# Considering Debt Management Company



## wmpdd3 (19 Aug 2013)

Age: 34
Spouse’s/Partner's age:34 

Annual gross income from employment or profession: € 15,028
Annual gross income of spouse: € 10, 920

Monthly take-home pay €2,100 

Type of employment: 
I am in the private sector, my partner is a student on BTEA.

In general are you:
(a) spending more than you earn, 

Renting/ no mortgage

Other borrowings – car loans/personal loans etc 

Credit Union: €11,000 , paying €220 p/m
Aib VISA : €4600 paying €80 p/m
National Irish: €1000 paying €35 p/m
Halifax :€670 paying €35 p/m
Avant: €5100 paying €80 p/m

Also €1000 ESB bill, paying €152 per week fo r the next 6 weeks.

All bills and debts are in my name, my partner has no debts at all. 

After all my usual bills including childcare is paid I have €330 left to pay the creditors. 

I have agreed to pay €450 per month to my creditors but I cannot meet these payments and have tried to re negotiate. 

Do you pay off your full credit card balance each month? no, all restructured and no interest charged. 


Savings and investments:
None

Do you have a pension scheme? 
No

Do you own any investment or other property? 
No

Ages of children: 
1 and 2

Life insurance: 
No

What specific question do you have or what issues are of concern to you?

I am considering a debt management company handling my debts as I have restructured 3 times and I still cant afford the repayments. 

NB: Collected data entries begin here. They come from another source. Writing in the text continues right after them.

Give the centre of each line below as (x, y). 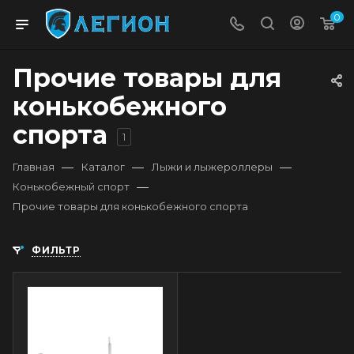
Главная (34, 167)
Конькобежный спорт (71, 186)
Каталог (103, 167)
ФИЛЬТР (56, 250)
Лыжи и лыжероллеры (212, 167)
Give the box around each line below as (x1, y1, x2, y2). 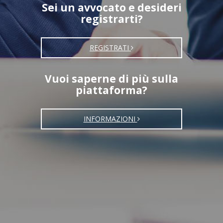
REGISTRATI (90, 42, 131, 52)
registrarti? (80, 11, 143, 26)
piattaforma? (76, 83, 147, 97)
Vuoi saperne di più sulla (45, 71, 178, 86)
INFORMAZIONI (83, 113, 137, 123)
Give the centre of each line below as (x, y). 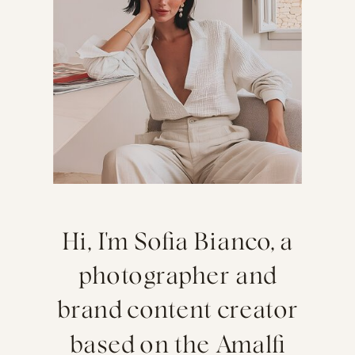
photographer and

If I stay as I am I have been told that my creditors will not accept a further reduction in payments by the collection sections. If I stay as I am, I will make payments for what I can afford and have to deal with the calls and letters from the companies and what ever legal action they decide to take.
If they accept what I can offer, they will be paid off in 5 years.

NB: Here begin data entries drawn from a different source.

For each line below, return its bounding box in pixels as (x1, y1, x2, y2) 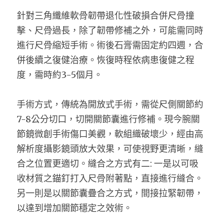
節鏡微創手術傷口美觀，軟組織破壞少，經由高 (17, 128, 203, 140)
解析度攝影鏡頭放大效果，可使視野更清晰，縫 (17, 143, 203, 154)
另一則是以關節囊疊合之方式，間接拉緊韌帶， (17, 187, 203, 199)
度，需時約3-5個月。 (17, 69, 103, 80)
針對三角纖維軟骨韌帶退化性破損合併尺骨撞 (17, 10, 194, 21)
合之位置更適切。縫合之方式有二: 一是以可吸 (17, 158, 198, 169)
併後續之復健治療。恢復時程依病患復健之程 (17, 54, 194, 66)
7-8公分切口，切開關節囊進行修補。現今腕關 (17, 113, 200, 125)

If I go down the debt management route, it will take 7 years and I will pay €330 once off payment and €49.50 per month. 

What can my creditors do if I under pay on the arrangements that I have made with them?
[/B][/B][/B][/B]


----------



## demoivre (19 Aug 2013)

Have you considered [broken link removed] ?


----------



## wmpdd3 (19 Aug 2013)

I don't think I can get a debt relief notice as my car is worth 3 grand. And I don't think i'm insolvent I just need more time to pay of my loans.


----------



## unsub (20 Aug 2013)

Have a chat with MABS first. At least they will not cost you anything to talk to them.
Phone today for an appointment.


----------



## wmpdd3 (21 Aug 2013)

I have been working with Mabs since 2011. They were very busy at that time and as I was able to follow the online process of renegotiating my debts I went that route. I went back when I tried to do it again and they just told me to do as I was doing. 

what I really want to know is if I just reduce my repayments and the creditors do not agree, what will happen, so far they have agreed with my offers in the end, but now they all say, no, they will not give me more than 5 years to pay back what I owe.


----------



## ClaireM (21 Aug 2013)

On the electricity have you asked for a prepay meter? €152 per week is not affordable for you.


----------



## wmpdd3 (21 Aug 2013)

They can't put in a pre pay meter as our electrics seriously need to be upgraded, its an old house.


----------



## cremeegg (21 Aug 2013)

Keep paying the ESB

Then write to each of the others and say that unfortunately you are not in a position at present to make any payments on your loans. And ask that they contact you in future by post only.

Then if they telephone you say, all communication on this account must be in writing, and hang up.

If you get a letter, open it, check if it is a court summons, if not bin it without reading it.

If it is a court summons, come back to ask about money to see how to deal with that.

Dont worry


----------



## frostie (21 Aug 2013)

I think you need to clarify what you have been told by the debt management company - €49.50 a month for 7 years?? That's less than a quarter of the debt paid off! Are you sure it's not €330 per month?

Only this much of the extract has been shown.